(Beginning of Information given)
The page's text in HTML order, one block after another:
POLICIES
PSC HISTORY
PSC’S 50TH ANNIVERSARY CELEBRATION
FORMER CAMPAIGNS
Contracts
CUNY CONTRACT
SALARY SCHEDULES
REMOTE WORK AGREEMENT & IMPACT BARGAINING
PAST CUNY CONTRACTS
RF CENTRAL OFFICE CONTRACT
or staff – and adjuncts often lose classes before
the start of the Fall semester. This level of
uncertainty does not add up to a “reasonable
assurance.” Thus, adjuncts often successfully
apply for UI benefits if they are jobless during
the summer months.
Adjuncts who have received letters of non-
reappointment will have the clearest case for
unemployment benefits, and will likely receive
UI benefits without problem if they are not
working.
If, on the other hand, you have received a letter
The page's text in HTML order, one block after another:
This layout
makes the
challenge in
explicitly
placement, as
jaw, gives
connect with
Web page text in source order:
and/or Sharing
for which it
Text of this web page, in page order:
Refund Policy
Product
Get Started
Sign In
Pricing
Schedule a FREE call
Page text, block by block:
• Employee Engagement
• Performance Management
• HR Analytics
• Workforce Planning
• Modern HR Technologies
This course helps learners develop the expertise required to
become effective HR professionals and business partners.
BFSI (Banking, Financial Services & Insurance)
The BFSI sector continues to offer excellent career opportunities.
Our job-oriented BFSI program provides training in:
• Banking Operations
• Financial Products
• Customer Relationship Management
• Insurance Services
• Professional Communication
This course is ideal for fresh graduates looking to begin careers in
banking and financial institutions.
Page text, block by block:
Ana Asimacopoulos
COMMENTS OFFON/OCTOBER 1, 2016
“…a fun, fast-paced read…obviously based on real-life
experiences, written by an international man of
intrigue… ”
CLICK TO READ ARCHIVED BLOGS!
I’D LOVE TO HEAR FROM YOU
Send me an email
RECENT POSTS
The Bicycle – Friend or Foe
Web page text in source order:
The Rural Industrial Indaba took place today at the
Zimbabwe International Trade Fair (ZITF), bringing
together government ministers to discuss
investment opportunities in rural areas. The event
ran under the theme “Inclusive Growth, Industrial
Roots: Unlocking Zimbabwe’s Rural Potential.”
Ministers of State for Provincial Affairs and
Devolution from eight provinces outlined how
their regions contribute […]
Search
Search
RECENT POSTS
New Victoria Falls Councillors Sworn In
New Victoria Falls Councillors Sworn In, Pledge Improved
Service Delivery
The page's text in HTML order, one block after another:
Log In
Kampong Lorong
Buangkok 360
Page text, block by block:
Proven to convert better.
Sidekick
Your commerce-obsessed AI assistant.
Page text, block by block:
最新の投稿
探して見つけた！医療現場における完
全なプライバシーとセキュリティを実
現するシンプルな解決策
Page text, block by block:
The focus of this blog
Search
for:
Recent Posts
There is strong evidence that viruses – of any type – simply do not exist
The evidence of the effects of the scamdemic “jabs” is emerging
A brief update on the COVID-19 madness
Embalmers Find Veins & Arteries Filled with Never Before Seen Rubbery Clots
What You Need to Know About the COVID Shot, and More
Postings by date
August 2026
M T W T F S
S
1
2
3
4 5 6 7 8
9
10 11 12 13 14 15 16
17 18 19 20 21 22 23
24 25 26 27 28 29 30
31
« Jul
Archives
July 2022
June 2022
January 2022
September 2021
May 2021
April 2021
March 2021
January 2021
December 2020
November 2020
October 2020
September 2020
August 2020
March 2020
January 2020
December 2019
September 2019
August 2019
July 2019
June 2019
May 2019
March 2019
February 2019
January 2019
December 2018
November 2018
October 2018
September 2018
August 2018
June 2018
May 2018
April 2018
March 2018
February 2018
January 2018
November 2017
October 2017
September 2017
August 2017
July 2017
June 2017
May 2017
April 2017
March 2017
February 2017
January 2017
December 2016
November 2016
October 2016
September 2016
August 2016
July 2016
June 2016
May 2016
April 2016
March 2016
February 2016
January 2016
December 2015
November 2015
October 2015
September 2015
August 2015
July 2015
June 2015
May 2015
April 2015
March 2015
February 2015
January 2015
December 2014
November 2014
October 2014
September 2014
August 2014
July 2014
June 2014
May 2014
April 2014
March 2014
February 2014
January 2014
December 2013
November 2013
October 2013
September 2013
(End of Information given)
* _Work instruction_
Where a line above contains the word "Management", show that line.

* _Result_
• Performance Management
• Customer Relationship Management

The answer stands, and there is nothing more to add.